### What this task involves
Please report, as a single number with no other text, how many lines of the listing contain "fragments".

### Provided information
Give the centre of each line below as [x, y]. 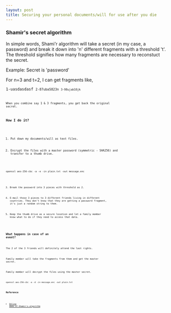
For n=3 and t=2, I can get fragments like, [50, 80]
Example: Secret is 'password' [38, 70]
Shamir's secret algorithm [39, 33]
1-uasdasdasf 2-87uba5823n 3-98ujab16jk [43, 89]
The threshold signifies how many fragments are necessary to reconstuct [83, 55]
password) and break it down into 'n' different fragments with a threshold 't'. [86, 49]
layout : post [20, 10]
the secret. [17, 60]

### Response
3